→ **RECORD SET**:
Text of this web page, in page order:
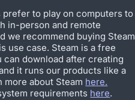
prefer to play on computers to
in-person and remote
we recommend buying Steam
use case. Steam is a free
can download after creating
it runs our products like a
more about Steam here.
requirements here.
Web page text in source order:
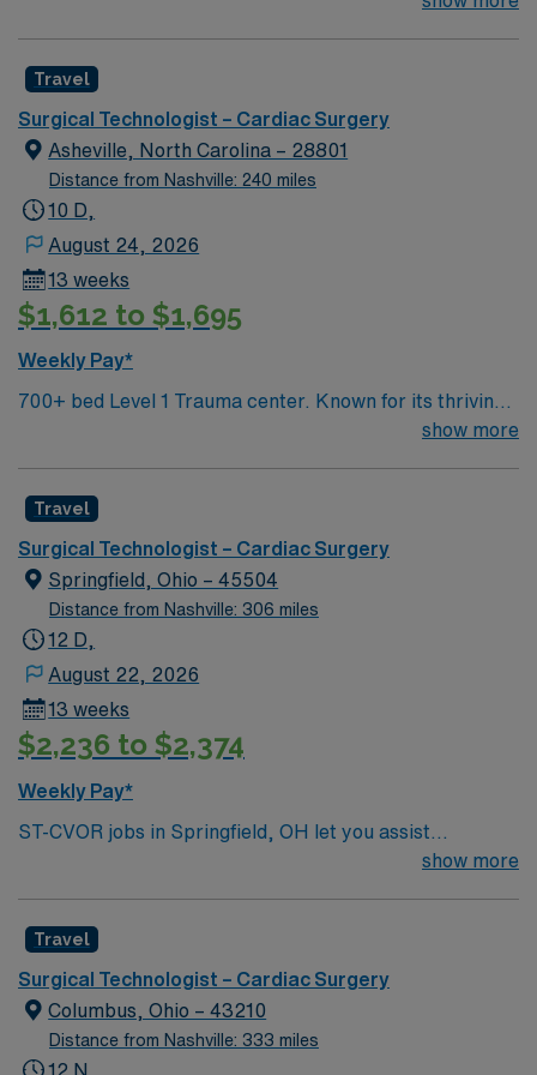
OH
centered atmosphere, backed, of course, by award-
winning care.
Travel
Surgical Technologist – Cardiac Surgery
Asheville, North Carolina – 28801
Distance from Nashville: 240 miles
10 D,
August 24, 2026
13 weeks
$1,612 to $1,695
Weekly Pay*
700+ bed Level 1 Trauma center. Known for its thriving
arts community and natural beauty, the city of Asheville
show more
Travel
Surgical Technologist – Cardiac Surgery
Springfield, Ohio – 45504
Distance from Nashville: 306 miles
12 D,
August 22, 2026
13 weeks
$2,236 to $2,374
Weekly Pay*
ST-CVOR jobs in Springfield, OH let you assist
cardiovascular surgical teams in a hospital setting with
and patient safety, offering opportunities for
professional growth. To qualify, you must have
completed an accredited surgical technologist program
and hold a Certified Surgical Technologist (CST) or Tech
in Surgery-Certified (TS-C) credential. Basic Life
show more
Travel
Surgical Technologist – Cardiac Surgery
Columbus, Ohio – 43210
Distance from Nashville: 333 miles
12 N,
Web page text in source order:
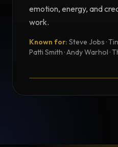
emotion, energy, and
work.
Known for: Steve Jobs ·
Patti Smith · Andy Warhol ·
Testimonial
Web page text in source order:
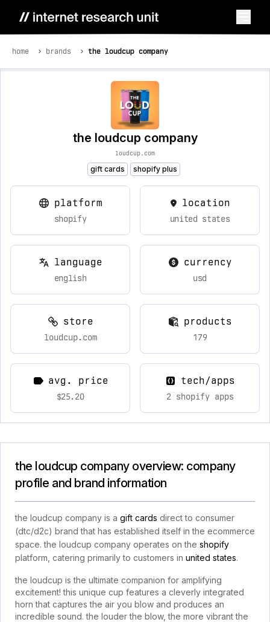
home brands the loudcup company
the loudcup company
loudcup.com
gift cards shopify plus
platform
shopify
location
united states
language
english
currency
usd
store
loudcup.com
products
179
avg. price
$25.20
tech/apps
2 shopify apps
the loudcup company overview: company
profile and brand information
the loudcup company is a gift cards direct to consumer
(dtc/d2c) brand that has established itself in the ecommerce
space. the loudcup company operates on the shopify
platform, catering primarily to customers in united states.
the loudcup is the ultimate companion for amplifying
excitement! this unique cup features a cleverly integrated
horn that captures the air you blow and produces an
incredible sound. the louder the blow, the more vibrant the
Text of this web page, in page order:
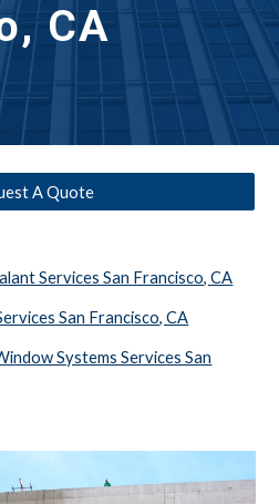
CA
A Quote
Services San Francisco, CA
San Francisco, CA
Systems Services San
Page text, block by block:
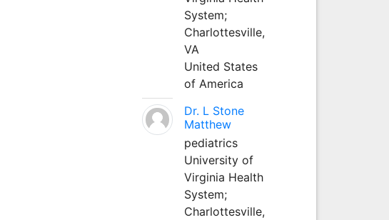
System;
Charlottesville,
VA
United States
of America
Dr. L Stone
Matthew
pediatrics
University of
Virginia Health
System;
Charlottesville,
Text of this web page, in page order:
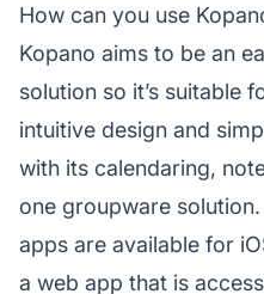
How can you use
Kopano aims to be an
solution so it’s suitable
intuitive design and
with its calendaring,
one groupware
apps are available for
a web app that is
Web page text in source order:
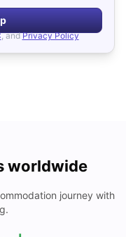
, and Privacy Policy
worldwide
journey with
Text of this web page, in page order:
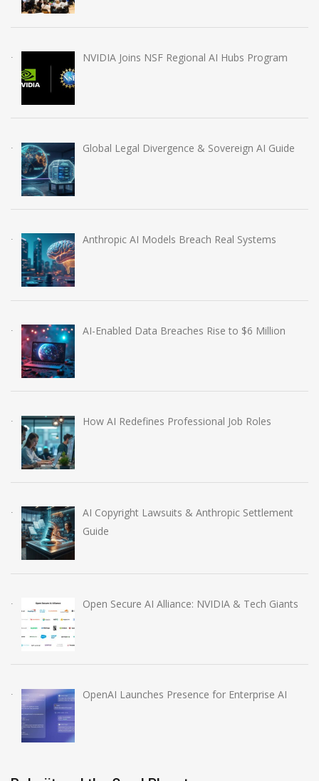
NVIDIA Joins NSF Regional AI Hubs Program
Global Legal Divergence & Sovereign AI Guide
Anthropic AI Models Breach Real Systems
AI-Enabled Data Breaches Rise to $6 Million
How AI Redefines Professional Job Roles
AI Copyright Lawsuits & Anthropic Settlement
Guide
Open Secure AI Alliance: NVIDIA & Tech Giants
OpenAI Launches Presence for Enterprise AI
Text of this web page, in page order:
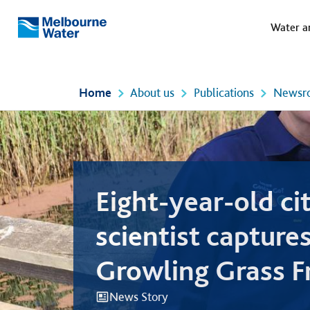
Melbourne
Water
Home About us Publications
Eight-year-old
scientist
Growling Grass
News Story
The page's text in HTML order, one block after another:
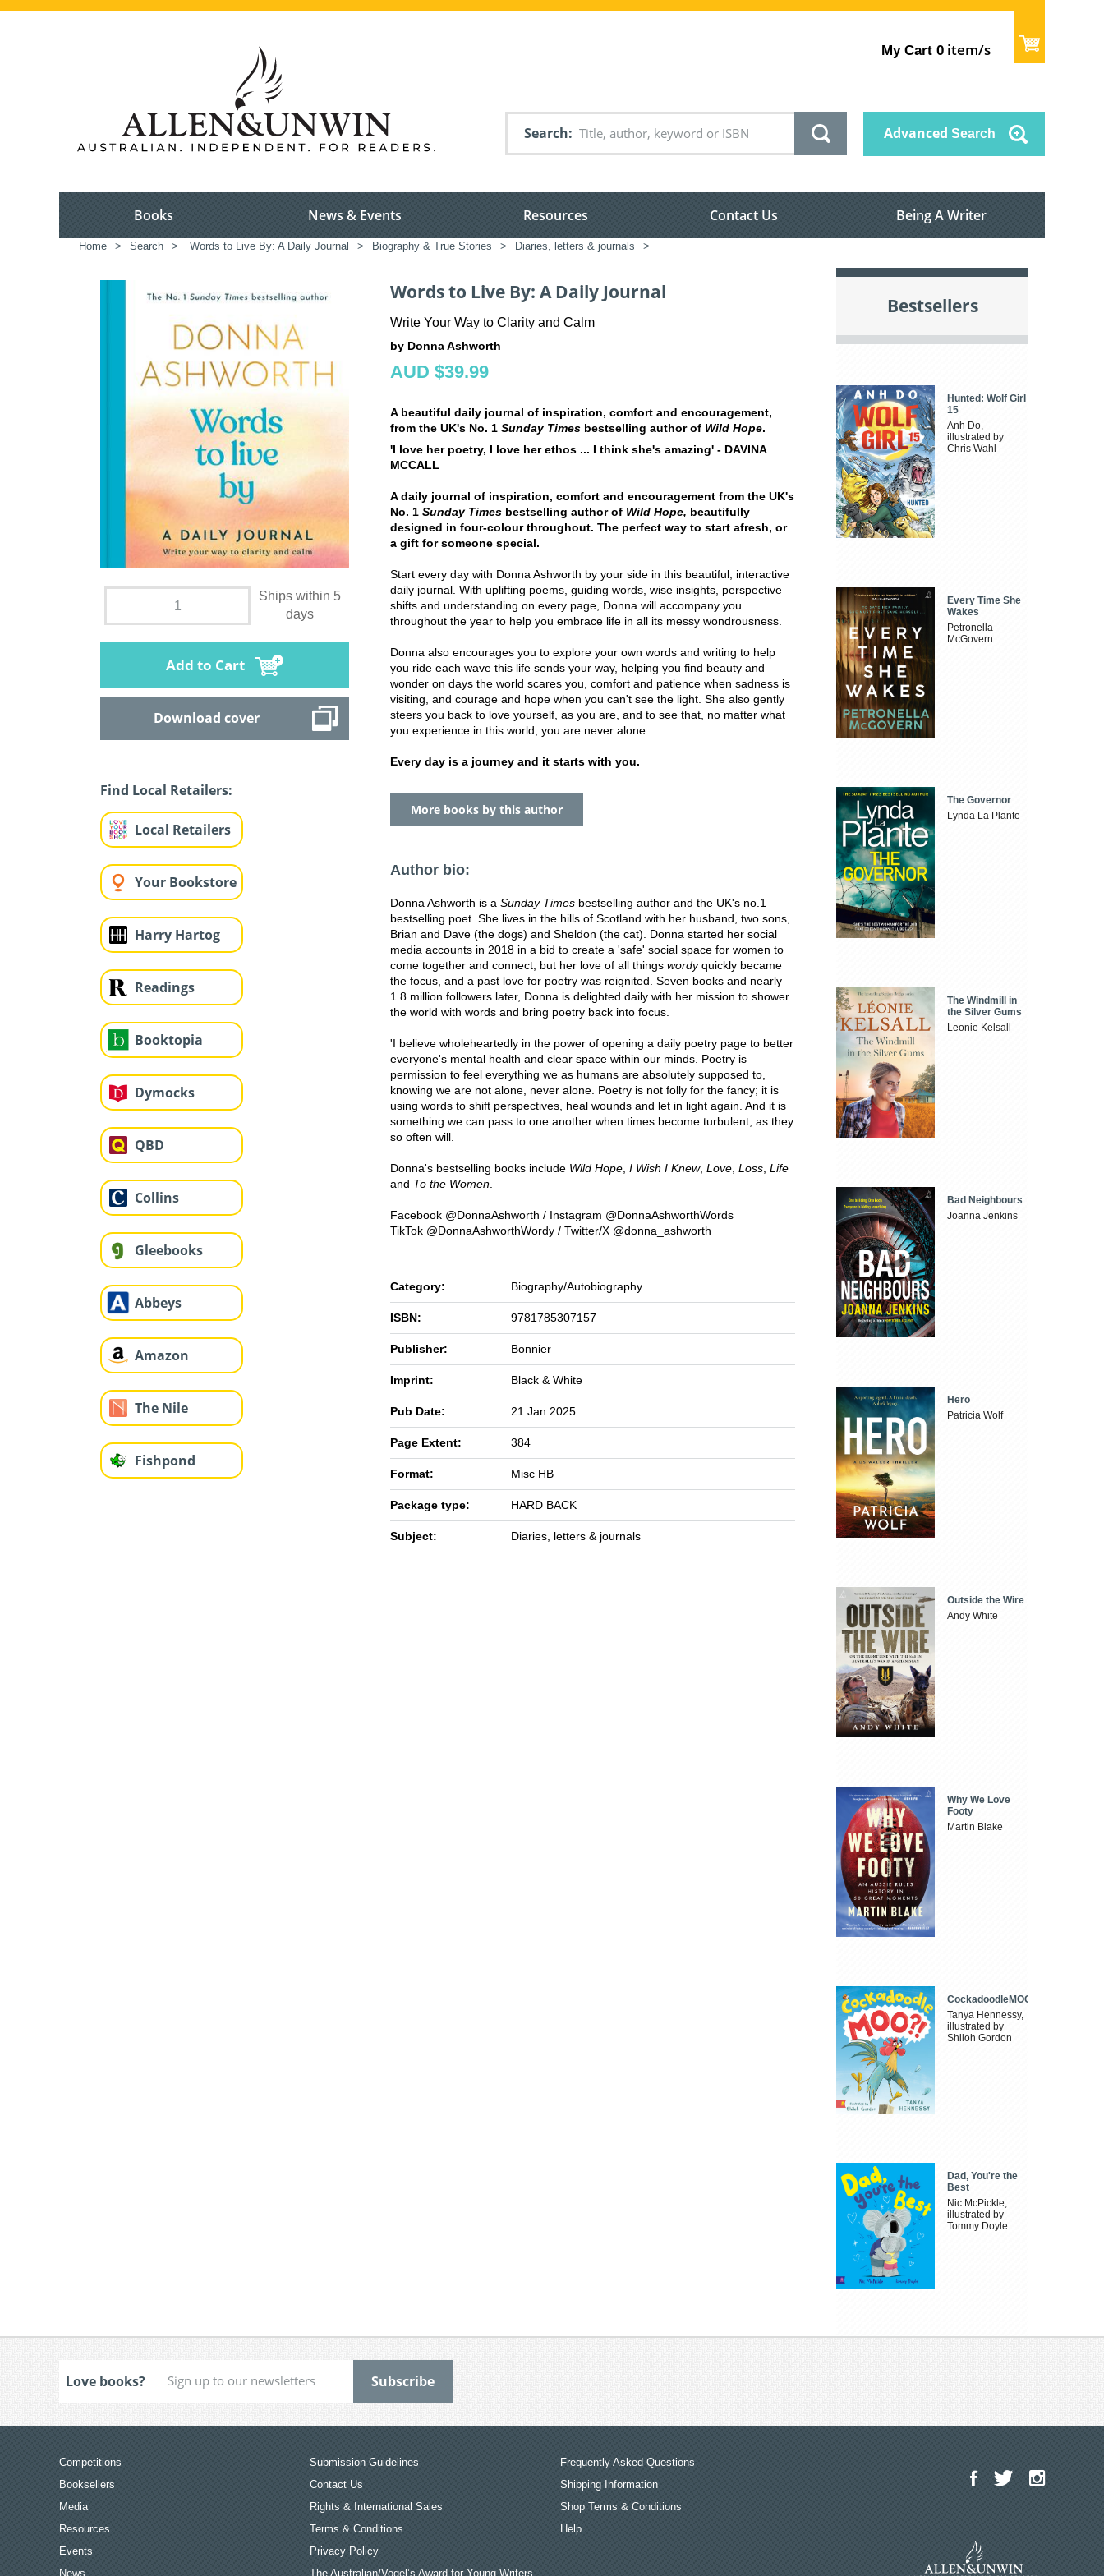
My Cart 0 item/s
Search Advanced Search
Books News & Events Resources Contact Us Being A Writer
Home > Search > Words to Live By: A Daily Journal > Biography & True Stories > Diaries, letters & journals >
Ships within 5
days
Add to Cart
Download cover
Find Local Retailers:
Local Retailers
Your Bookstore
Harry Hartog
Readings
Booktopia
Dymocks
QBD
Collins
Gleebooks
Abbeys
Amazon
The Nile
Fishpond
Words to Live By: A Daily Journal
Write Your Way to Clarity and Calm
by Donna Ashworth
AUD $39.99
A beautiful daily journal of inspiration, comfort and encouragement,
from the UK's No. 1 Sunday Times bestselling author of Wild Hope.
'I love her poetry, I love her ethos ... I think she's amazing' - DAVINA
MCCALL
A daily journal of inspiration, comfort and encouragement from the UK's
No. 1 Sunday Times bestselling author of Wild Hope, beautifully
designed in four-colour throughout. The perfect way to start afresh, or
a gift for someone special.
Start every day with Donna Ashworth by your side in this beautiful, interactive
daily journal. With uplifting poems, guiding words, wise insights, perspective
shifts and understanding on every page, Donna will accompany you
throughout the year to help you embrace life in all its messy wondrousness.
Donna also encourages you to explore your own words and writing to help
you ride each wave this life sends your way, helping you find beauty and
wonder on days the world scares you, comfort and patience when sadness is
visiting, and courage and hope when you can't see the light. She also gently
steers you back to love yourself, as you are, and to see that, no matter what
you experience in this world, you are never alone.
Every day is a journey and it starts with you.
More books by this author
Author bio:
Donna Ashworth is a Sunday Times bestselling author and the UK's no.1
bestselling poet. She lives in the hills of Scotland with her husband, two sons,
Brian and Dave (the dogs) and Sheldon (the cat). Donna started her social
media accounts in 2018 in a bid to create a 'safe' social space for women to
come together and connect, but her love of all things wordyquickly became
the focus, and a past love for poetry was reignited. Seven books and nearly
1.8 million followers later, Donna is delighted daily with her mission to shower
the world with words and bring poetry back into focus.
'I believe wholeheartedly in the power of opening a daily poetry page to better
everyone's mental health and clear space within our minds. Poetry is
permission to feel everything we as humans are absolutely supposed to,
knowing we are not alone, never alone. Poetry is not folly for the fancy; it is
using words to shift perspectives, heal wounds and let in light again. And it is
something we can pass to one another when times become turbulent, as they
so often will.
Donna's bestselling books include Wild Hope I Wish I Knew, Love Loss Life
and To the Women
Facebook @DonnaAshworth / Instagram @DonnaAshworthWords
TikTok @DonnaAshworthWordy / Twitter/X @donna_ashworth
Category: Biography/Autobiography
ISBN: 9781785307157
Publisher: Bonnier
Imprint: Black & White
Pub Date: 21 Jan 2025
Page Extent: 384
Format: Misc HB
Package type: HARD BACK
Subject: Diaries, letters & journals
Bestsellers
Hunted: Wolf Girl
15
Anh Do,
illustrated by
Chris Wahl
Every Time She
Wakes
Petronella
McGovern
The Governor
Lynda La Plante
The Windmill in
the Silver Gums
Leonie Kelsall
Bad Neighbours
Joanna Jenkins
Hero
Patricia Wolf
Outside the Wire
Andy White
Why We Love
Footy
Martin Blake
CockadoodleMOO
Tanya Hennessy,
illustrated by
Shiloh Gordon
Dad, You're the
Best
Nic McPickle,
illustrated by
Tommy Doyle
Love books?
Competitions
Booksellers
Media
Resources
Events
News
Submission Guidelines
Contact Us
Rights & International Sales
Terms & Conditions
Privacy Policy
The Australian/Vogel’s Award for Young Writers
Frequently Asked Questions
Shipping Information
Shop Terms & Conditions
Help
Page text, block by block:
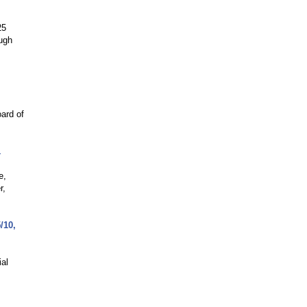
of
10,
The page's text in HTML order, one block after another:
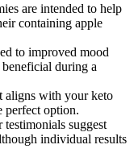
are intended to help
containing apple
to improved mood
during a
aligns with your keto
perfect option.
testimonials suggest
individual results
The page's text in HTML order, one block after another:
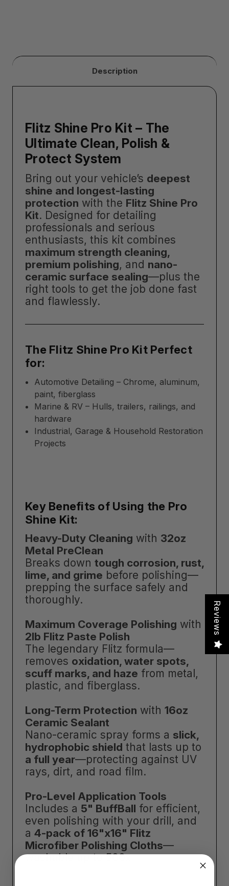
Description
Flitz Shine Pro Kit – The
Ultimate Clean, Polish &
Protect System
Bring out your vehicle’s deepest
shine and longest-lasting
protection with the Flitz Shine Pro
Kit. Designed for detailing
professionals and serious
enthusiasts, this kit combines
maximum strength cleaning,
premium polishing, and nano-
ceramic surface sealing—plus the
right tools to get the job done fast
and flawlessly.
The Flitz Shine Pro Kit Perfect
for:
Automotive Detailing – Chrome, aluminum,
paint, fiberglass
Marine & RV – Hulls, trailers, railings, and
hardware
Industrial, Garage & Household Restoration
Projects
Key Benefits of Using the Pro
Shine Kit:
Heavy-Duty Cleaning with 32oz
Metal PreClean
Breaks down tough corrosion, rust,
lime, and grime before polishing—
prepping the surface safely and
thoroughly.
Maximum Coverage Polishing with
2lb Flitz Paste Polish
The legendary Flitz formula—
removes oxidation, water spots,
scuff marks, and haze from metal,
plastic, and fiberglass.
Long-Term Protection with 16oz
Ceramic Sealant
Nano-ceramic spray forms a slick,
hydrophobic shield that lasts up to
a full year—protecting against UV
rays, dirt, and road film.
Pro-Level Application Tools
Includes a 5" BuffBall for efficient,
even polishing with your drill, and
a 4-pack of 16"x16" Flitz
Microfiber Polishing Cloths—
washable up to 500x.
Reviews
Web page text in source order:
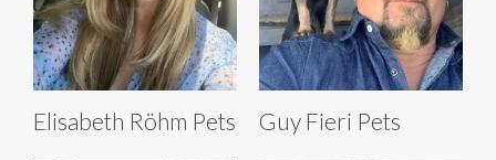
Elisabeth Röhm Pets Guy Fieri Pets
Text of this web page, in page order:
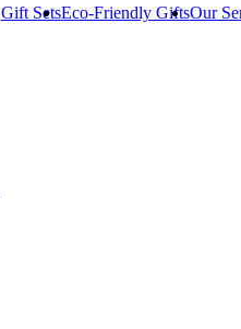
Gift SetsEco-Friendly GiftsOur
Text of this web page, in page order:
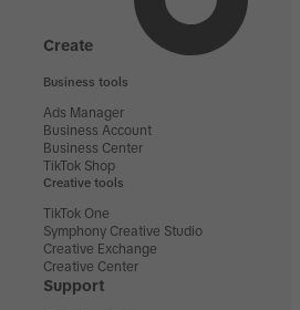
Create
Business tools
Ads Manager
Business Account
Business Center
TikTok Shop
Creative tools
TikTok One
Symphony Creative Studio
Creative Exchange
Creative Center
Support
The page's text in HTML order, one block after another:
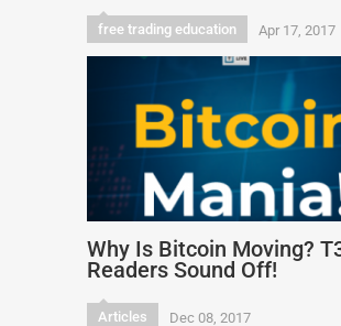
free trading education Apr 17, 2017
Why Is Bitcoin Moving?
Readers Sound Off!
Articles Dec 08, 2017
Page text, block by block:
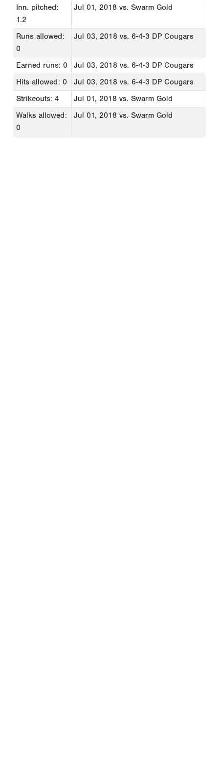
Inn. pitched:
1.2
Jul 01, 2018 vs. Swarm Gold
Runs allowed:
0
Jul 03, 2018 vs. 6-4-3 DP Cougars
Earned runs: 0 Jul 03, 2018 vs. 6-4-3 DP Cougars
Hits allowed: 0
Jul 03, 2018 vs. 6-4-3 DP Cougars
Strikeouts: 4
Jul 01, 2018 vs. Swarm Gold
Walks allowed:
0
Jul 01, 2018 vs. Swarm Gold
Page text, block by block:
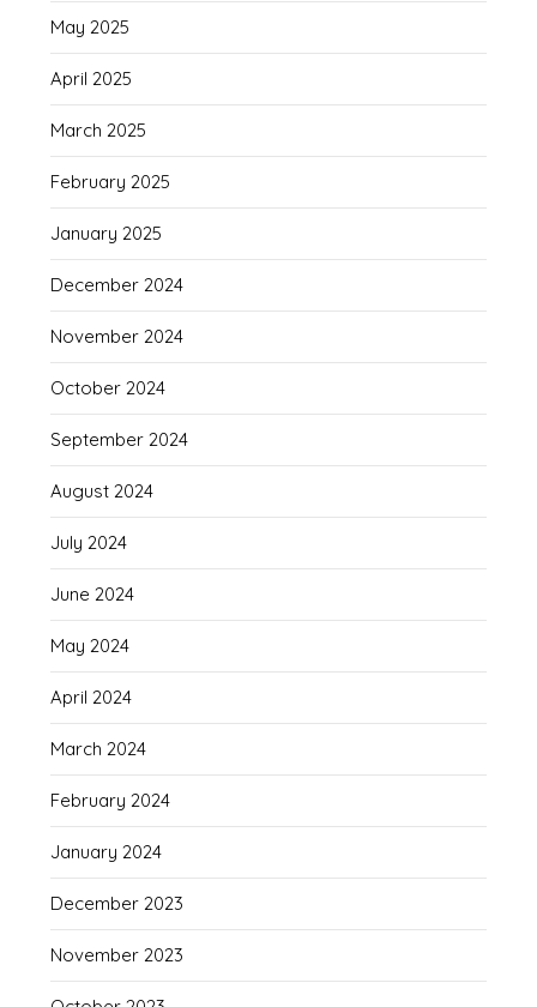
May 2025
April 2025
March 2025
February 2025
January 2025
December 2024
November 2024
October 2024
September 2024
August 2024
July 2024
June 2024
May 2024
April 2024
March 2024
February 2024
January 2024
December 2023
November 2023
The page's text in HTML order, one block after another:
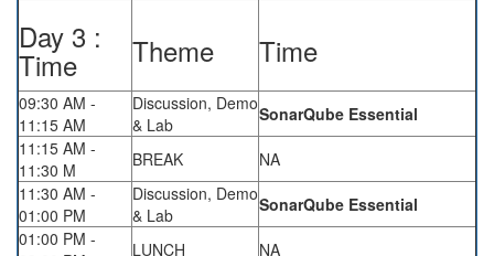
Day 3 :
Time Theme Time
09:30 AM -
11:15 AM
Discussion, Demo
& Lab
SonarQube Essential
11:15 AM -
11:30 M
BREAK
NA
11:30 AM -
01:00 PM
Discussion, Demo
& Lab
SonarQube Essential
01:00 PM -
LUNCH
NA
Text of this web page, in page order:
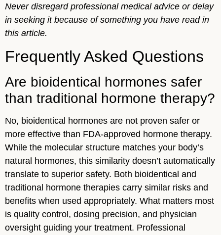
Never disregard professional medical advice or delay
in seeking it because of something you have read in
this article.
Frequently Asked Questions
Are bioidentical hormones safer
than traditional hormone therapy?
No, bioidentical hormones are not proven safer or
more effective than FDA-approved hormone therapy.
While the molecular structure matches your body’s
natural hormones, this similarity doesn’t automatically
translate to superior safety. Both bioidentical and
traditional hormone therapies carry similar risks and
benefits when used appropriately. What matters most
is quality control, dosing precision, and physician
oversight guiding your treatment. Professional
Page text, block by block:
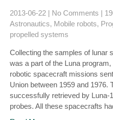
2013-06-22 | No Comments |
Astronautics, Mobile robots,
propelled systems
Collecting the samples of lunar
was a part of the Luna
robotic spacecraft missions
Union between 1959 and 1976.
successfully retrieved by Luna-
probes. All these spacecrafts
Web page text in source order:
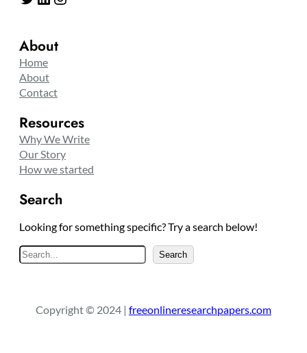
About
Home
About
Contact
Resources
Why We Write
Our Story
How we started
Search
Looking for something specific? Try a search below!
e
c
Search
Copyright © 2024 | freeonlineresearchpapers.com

→ **EXERCISE PROMPT**: Which lines above contain the word "plus"? Copy each of them.

→ **YOUR RESPONSE**:
gift cards shopify plus
ceramic surface sealing—plus the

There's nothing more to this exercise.